Records shown section start

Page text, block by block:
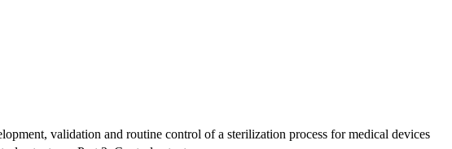
validation and routine control of a sterilization process for medical devices
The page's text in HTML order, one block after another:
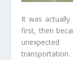
It was
first, then
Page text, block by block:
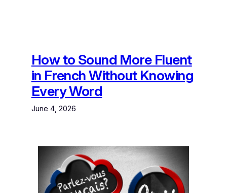
How to Sound More Fluent
in French Without Knowing
Every Word
June 4, 2026
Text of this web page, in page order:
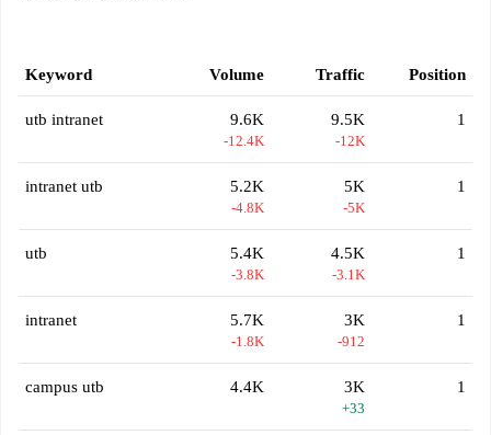
Keyword Volume Traffic Position
utb intranet 9.6K
-12.4K
9.5K
-12K
1
intranet utb 5.2K
-4.8K
5K
-5K
1
utb 5.4K
-3.8K
4.5K
-3.1K
1
intranet 5.7K
-1.8K
3K
-912
1
campus utb 4.4K 3K
+33
1
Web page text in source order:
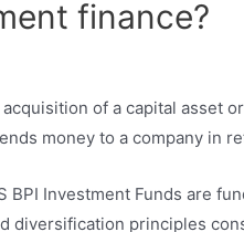
finance?
of a capital asset
money to a company in
BPI Investment Funds
diversification principles
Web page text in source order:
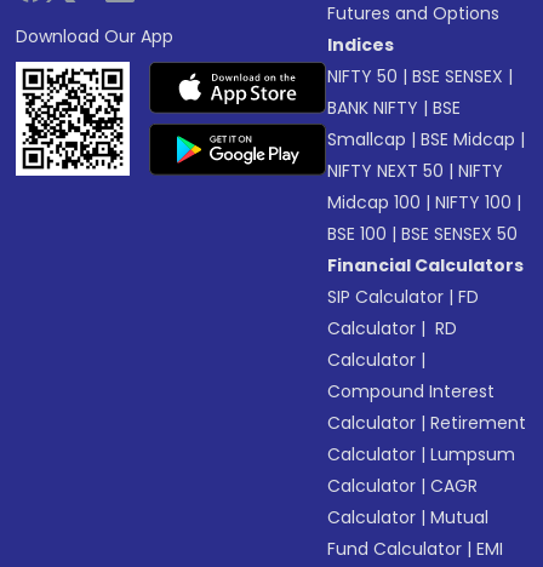
Download Our App
Futures and Options
Indices
NIFTY 50 |BSE SENSEX |
BANK NIFTY |BSE
Smallcap |BSE Midcap |
NIFTY NEXT 50 |NIFTY
Midcap 100 |NIFTY 100 |
BSE 100 |BSE SENSEX 50
Financial Calculators
SIP Calculator |FD
Calculator | RD
Calculator |
Compound Interest
Calculator |Retirement
Calculator |Lumpsum
Calculator |CAGR
Calculator |Mutual
Fund Calculator |EMI
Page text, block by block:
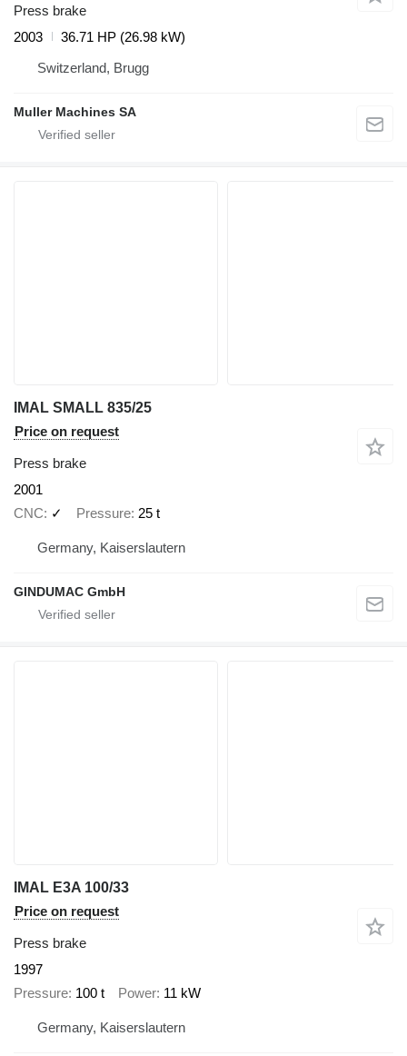
Press brake
2003
36.71 HP (26.98 kW)
Switzerland, Brugg
Muller Machines SA
IMAL SMALL 835/25
Price on request
Press brake
2001
CNC
✓ Pressure 25 t
Germany, Kaiserslautern
GINDUMAC GmbH
IMAL E3A 100/33
Price on request
Press brake
1997
Pressure 100 t Power 11 kW
Germany, Kaiserslautern
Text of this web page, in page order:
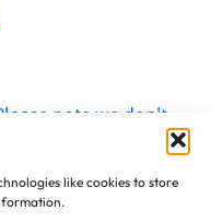
like cookies to store
note we don't
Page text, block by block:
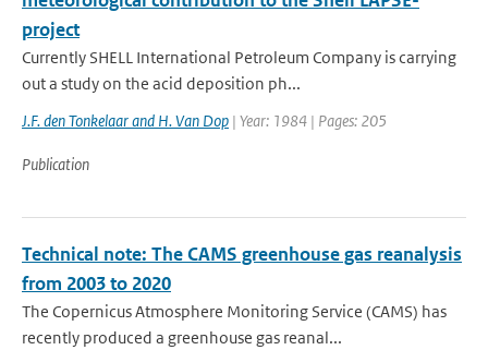
project
Currently SHELL International Petroleum Company is carrying
out a study on the acid deposition ph...
J.F. den Tonkelaar and H. Van Dop | Year: 1984 | Pages: 205
Publication
Technical note: The CAMS greenhouse gas reanalysis
from 2003 to 2020
The Copernicus Atmosphere Monitoring Service (CAMS) has
recently produced a greenhouse gas reanal...
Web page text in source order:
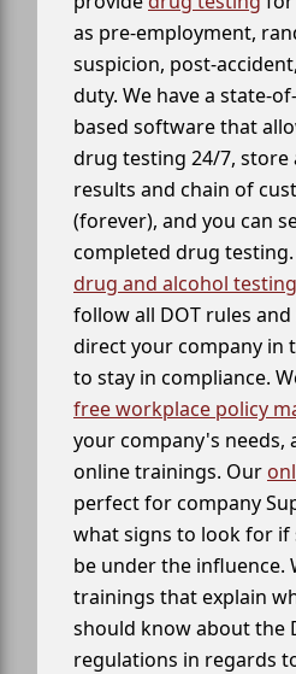
as pre-employment,
suspicion, post-
duty. We have a state-
based software that
drug testing 24/7, store
results and chain of
(forever), and you can
completed drug testing.
drug and alcohol
follow all DOT rules
direct your company in
to stay in compliance.
free workplace policy
your company's needs,
online trainings. Our
perfect for company
what signs to look for
be under the influence.
trainings that explain
should know about the
regulations in regards
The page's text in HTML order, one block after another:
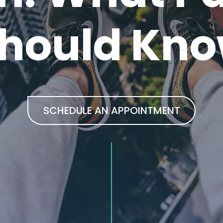
SCHEDULE AN APPOINTMENT
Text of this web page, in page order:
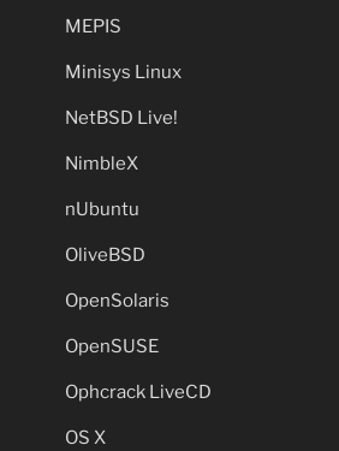
MEPIS
Minisys Linux
NetBSD Live!
NimbleX
nUbuntu
OliveBSD
OpenSolaris
OpenSUSE
Ophcrack LiveCD
OS X
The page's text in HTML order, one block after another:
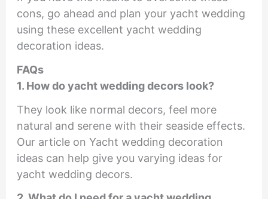
cons, go ahead and plan your yacht wedding
using these excellent yacht wedding
decoration ideas.
FAQs
1. How do yacht wedding decors look?
They look like normal decors, feel more
natural and serene with their seaside effects.
Our article on Yacht wedding decoration
ideas can help give you varying ideas for
yacht wedding decors.
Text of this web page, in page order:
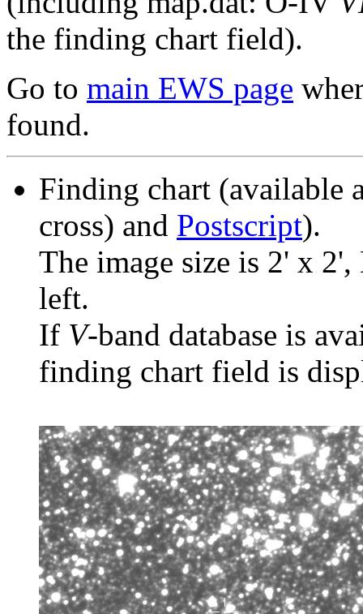
the finding chart field).
Go to main EWS page
found.
Finding chart (available
cross) and Postscript).
The image size is 2' x
left.
If V-band database is
finding chart field is
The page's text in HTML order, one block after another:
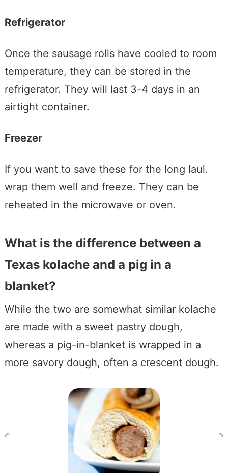
Refrigerator
Once the sausage rolls have cooled to room
temperature, they can be stored in the
refrigerator. They will last 3-4 days in an
airtight container.
Freezer
If you want to save these for the long laul.
wrap them well and freeze. They can be
reheated in the microwave or oven.
What is the difference between a
Texas kolache and a pig in a
blanket?
While the two are somewhat similar kolache
are made with a sweet pastry dough,
whereas a pig-in-blanket is wrapped in a
more savory dough, often a crescent dough.
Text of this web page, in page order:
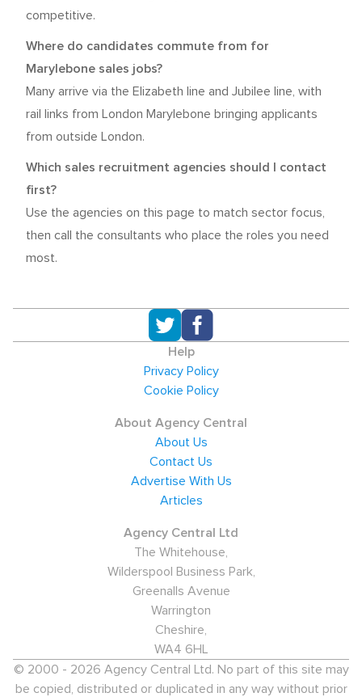
competitive.
Where do candidates commute from for
Marylebone sales jobs?
Many arrive via the Elizabeth line and Jubilee line, with
rail links from London Marylebone bringing applicants
from outside London.
Which sales recruitment agencies should I contact
first?
Use the agencies on this page to match sector focus,
then call the consultants who place the roles you need
most.
Help
Privacy Policy
Cookie Policy
About Agency Central
About Us
Contact Us
Advertise With Us
Articles
Agency Central Ltd
The Whitehouse,
Wilderspool Business Park,
Greenalls Avenue
Warrington
Cheshire,
WA4 6HL
© 2000 - 2026 Agency Central Ltd. No part of this site may
be copied, distributed or duplicated in any way without prior
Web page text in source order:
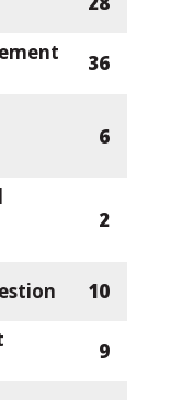
36
6
2
10
9
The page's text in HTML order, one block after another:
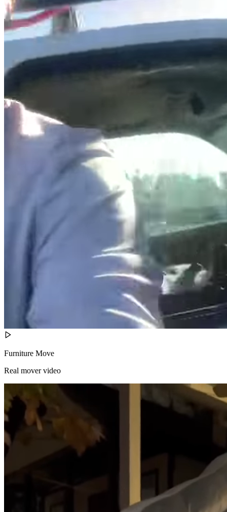
Furniture Move
Real mover video
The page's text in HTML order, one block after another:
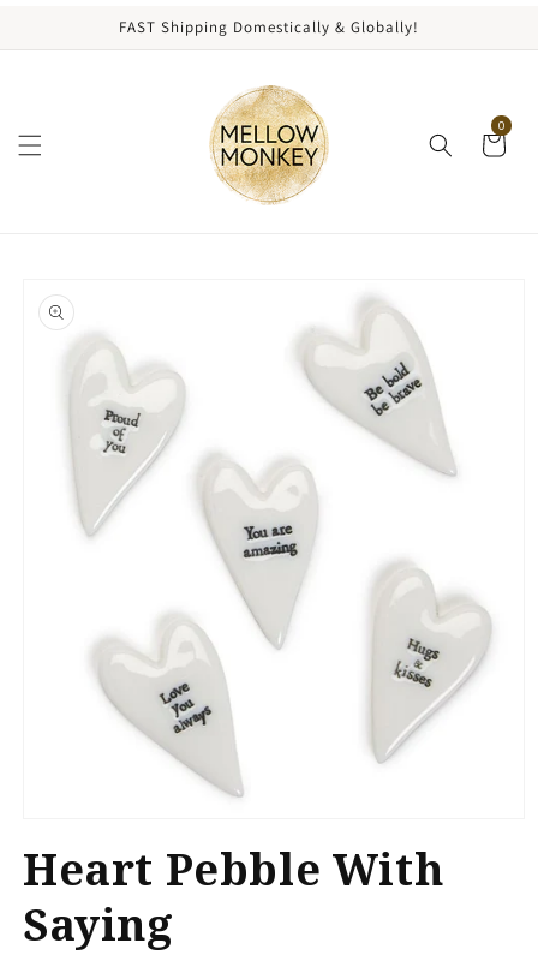
FAST Shipping Domestically & Globally!
0
1
in
Heart Pebble With
Saying
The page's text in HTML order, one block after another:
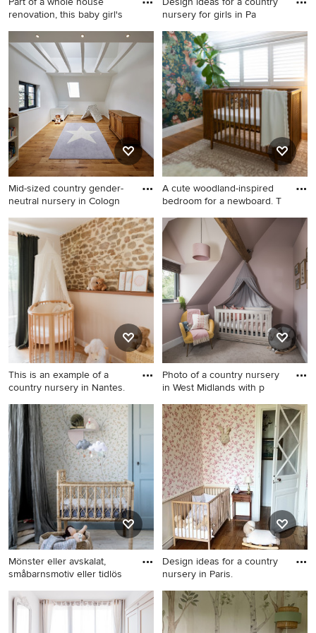
renovation, this baby girl's
Photo of a mid-sized country
nursery for girls in Other with
pink walls, carpet, beige
floor, vaulted and panelled
walls.
nursery for girls in Pa
Design ideas for a country
nursery for girls in Paris with
multi-coloured walls and light
hardwood floors.
Mid-sized country gender-
neutral nursery in Cologn
Mid-sized country gender-
neutral nursery in Cologne
with white walls, medium
hardwood floors and brown
floor.
A cute woodland-inspired
bedroom for a newboard. T
Mid-sized country gender-
neutral nursery in
Wollongong with multi-
coloured walls, medium
hardwood floors and
wallpaper.
This is an example of a
country nursery in Nantes.
This is an example of a
country nursery in Nantes.
Photo of a country nursery
in West Midlands with p
Photo of a country nursery in
West Midlands with pink
walls, carpet and grey floor.
Mönster eller avskalat,
småbarnsmotiv eller tidlös
Inspiration for a country
nursery in Other.
Design ideas for a country
nursery in Paris.
Design ideas for a country
nursery in Paris.
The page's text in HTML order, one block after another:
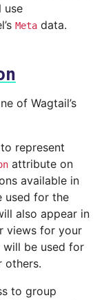
use
Meta data.
of Wagtail’s
represent
attribute on
available in
used for the
also appear in
views for your
will be used for
others.
to group

Records shown section end

What you return must match the records above exactly, minus any images.

Page text, block by block:
validation and routine control of a sterilization process for medical devices
The page's text in HTML order, one block after another:
It was
first, then
Page text, block by block:
How to Sound More Fluent
in French Without Knowing
Every Word
June 4, 2026
Text of this web page, in page order:
Keyword Volume Traffic Position
utb intranet 9.6K
-12.4K
9.5K
-12K
1
intranet utb 5.2K
-4.8K
5K
-5K
1
utb 5.4K
-3.8K
4.5K
-3.1K
1
intranet 5.7K
-1.8K
3K
-912
1
campus utb 4.4K 3K
+33
1
Web page text in source order:
finance?
of a capital asset
money to a company in
BPI Investment Funds
diversification principles
Web page text in source order:
Download Our App
Futures and Options
Indices
NIFTY 50 |BSE SENSEX |
BANK NIFTY |BSE
Smallcap |BSE Midcap |
NIFTY NEXT 50 |NIFTY
Midcap 100 |NIFTY 100 |
BSE 100 |BSE SENSEX 50
Financial Calculators
SIP Calculator |FD
Calculator | RD
Calculator |
Compound Interest
Calculator |Retirement
Calculator |Lumpsum
Calculator |CAGR
Calculator |Mutual
Fund Calculator |EMI
Page text, block by block:
Press brake
2003
36.71 HP (26.98 kW)
Switzerland, Brugg
Muller Machines SA
IMAL SMALL 835/25
Price on request
Press brake
2001
CNC
✓ Pressure 25 t
Germany, Kaiserslautern
GINDUMAC GmbH
IMAL E3A 100/33
Price on request
Press brake
1997
Pressure 100 t Power 11 kW
Germany, Kaiserslautern
Text of this web page, in page order:
like cookies to store
note we don't
Page text, block by block:
project
Currently SHELL International Petroleum Company is carrying
out a study on the acid deposition ph...
J.F. den Tonkelaar and H. Van Dop | Year: 1984 | Pages: 205
Publication
Technical note: The CAMS greenhouse gas reanalysis
from 2003 to 2020
The Copernicus Atmosphere Monitoring Service (CAMS) has
recently produced a greenhouse gas reanal...
Web page text in source order:
as pre-employment,
suspicion, post-
duty. We have a state-
based software that
drug testing 24/7, store
results and chain of
(forever), and you can
completed drug testing.
drug and alcohol
follow all DOT rules
direct your company in
to stay in compliance.
free workplace policy
your company's needs,
online trainings. Our
perfect for company
what signs to look for
be under the influence.
trainings that explain
should know about the
regulations in regards
The page's text in HTML order, one block after another:
SCHEDULE AN APPOINTMENT
Text of this web page, in page order:
MEPIS
Minisys Linux
NetBSD Live!
NimbleX
nUbuntu
OliveBSD
OpenSolaris
OpenSUSE
Ophcrack LiveCD
OS X
The page's text in HTML order, one block after another:
cons, go ahead and plan your yacht wedding
using these excellent yacht wedding
decoration ideas.
FAQs
1. How do yacht wedding decors look?
They look like normal decors, feel more
natural and serene with their seaside effects.
Our article on Yacht wedding decoration
ideas can help give you varying ideas for
yacht wedding decors.
Text of this web page, in page order:
the finding chart field).
Go to main EWS page
found.
Finding chart (available
cross) and Postscript).
The image size is 2' x
left.
If V-band database is
finding chart field is
The page's text in HTML order, one block after another:
Refrigerator
Once the sausage rolls have cooled to room
temperature, they can be stored in the
refrigerator. They will last 3-4 days in an
airtight container.
Freezer
If you want to save these for the long laul.
wrap them well and freeze. They can be
reheated in the microwave or oven.
What is the difference between a
Texas kolache and a pig in a
blanket?
While the two are somewhat similar kolache
are made with a sweet pastry dough,
whereas a pig-in-blanket is wrapped in a
more savory dough, often a crescent dough.
Text of this web page, in page order:
competitive.
Where do candidates commute from for
Marylebone sales jobs?
Many arrive via the Elizabeth line and Jubilee line, with
rail links from London Marylebone bringing applicants
from outside London.
Which sales recruitment agencies should I contact
first?
Use the agencies on this page to match sector focus,
then call the consultants who place the roles you need
most.
Help
Privacy Policy
Cookie Policy
About Agency Central
About Us
Contact Us
Advertise With Us
Articles
Agency Central Ltd
The Whitehouse,
Wilderspool Business Park,
Greenalls Avenue
Warrington
Cheshire,
WA4 6HL
© 2000 - 2026 Agency Central Ltd. No part of this site may
be copied, distributed or duplicated in any way without prior
Web page text in source order:
36
6
2
10
9
The page's text in HTML order, one block after another:
Furniture Move
Real mover video
The page's text in HTML order, one block after another:
FAST Shipping Domestically & Globally!
0
1
in
Heart Pebble With
Saying
The page's text in HTML order, one block after another:
renovation, this baby girl's
Photo of a mid-sized country
nursery for girls in Other with
pink walls, carpet, beige
floor, vaulted and panelled
walls.
nursery for girls in Pa
Design ideas for a country
nursery for girls in Paris with
multi-coloured walls and light
hardwood floors.
Mid-sized country gender-
neutral nursery in Cologn
Mid-sized country gender-
neutral nursery in Cologne
with white walls, medium
hardwood floors and brown
floor.
A cute woodland-inspired
bedroom for a newboard. T
Mid-sized country gender-
neutral nursery in
Wollongong with multi-
coloured walls, medium
hardwood floors and
wallpaper.
This is an example of a
country nursery in Nantes.
This is an example of a
country nursery in Nantes.
Photo of a country nursery
in West Midlands with p
Photo of a country nursery in
West Midlands with pink
walls, carpet and grey floor.
Mönster eller avskalat,
småbarnsmotiv eller tidlös
Inspiration for a country
nursery in Other.
Design ideas for a country
nursery in Paris.
Design ideas for a country
nursery in Paris.
The page's text in HTML order, one block after another:
use
Meta data.
of Wagtail’s
represent
attribute on
available in
used for the
also appear in
views for your
will be used for
others.
to group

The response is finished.